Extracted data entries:
======

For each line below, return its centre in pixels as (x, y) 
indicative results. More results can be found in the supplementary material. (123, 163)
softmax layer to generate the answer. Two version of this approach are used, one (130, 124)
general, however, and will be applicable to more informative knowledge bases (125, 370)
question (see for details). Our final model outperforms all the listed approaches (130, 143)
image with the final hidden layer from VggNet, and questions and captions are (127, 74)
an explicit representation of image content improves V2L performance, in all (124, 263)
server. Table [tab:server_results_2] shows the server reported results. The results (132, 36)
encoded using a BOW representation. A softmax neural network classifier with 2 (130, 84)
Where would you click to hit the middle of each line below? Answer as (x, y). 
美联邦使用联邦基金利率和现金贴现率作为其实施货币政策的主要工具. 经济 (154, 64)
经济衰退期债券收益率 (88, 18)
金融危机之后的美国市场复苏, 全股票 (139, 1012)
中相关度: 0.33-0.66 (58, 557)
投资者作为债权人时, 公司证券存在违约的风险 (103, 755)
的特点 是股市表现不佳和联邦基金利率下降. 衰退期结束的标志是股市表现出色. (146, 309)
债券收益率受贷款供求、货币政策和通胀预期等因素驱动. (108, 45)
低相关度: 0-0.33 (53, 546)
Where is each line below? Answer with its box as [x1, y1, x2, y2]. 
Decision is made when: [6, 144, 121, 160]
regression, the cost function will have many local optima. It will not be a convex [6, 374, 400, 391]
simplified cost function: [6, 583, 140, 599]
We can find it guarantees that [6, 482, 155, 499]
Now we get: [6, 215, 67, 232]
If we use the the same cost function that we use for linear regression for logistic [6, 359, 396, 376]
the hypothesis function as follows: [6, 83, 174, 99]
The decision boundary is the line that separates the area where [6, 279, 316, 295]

======

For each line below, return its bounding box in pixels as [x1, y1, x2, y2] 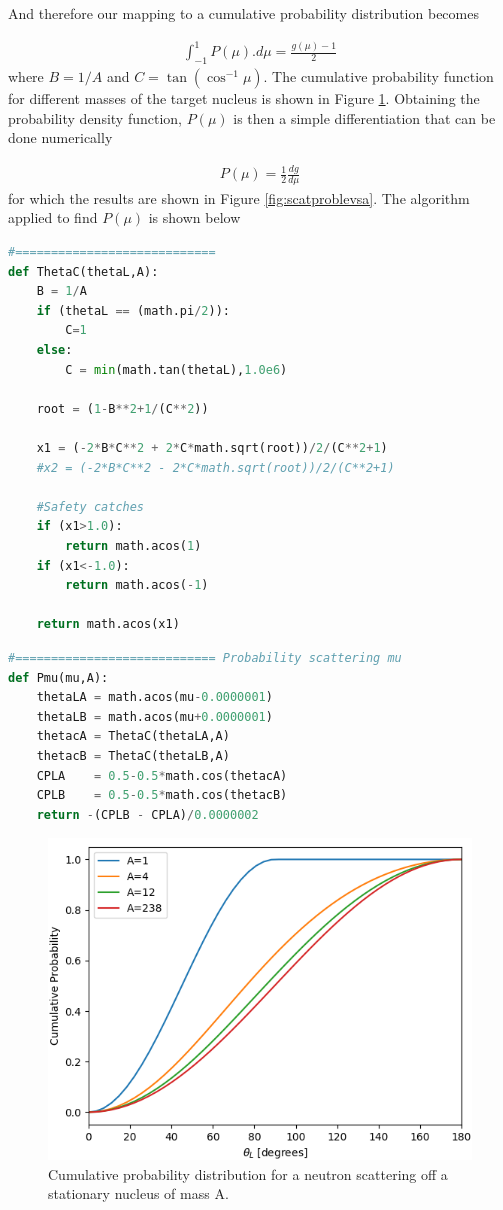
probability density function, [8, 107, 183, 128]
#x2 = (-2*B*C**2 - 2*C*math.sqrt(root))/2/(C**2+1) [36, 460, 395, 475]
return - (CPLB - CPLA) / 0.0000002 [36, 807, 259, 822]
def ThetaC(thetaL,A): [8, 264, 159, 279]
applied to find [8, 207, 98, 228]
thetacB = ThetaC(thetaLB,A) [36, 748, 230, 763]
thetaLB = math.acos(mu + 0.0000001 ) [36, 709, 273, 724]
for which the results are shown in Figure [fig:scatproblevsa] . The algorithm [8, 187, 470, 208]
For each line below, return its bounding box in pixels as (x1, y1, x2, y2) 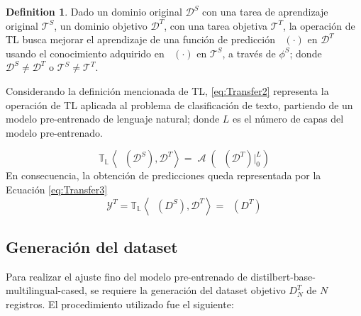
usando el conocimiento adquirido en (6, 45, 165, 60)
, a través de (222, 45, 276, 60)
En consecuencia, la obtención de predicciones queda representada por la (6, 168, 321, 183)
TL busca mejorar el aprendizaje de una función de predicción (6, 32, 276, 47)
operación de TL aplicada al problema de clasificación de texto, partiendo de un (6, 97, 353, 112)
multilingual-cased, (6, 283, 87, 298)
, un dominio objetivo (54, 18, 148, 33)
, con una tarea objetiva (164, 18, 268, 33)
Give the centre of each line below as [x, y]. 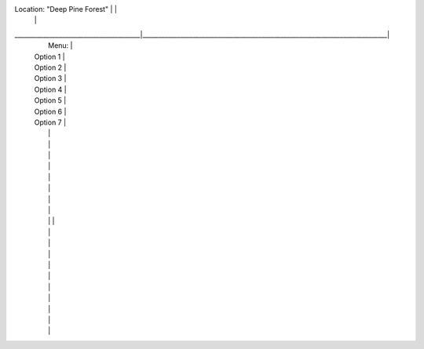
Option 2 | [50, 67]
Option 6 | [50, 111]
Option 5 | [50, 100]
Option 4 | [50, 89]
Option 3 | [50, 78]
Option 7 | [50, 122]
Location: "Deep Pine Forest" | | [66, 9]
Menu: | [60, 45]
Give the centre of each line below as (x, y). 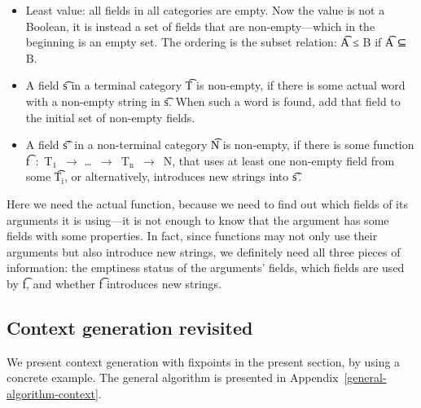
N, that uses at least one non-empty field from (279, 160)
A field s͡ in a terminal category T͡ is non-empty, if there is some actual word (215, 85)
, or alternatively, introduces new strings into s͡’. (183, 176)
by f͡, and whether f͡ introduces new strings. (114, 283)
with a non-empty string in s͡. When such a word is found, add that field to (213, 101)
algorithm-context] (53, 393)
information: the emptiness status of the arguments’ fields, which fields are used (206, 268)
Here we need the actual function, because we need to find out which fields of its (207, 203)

======

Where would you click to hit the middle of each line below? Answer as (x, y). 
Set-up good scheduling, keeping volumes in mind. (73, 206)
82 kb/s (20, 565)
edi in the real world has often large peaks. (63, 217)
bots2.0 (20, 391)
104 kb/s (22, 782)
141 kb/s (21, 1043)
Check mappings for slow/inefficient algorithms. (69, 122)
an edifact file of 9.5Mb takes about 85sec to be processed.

======

• DIRECTIONS FOR THIS TASK
Take the stretch of lines above from the one containing "经济衰退期债券收益率 (88, 18)" through the one containing "The decision boundary" and repeat it exactly, adding no other line.

• RESULT OF THE TASK
经济衰退期债券收益率 (88, 18)
金融危机之后的美国市场复苏, 全股票 (139, 1012)
中相关度: 0.33-0.66 (58, 557)
投资者作为债权人时, 公司证券存在违约的风险 (103, 755)
的特点 是股市表现不佳和联邦基金利率下降. 衰退期结束的标志是股市表现出色. (146, 309)
债券收益率受贷款供求、货币政策和通胀预期等因素驱动. (108, 45)
低相关度: 0-0.33 (53, 546)
Where is each line below? Answer with its box as [x1, y1, x2, y2]. 
Decision is made when: [6, 144, 121, 160]
regression, the cost function will have many local optima. It will not be a convex [6, 374, 400, 391]
simplified cost function: [6, 583, 140, 599]
We can find it guarantees that [6, 482, 155, 499]
Now we get: [6, 215, 67, 232]
If we use the the same cost function that we use for linear regression for logistic [6, 359, 396, 376]
the hypothesis function as follows: [6, 83, 174, 99]
The decision boundary is the line that separates the area where [6, 279, 316, 295]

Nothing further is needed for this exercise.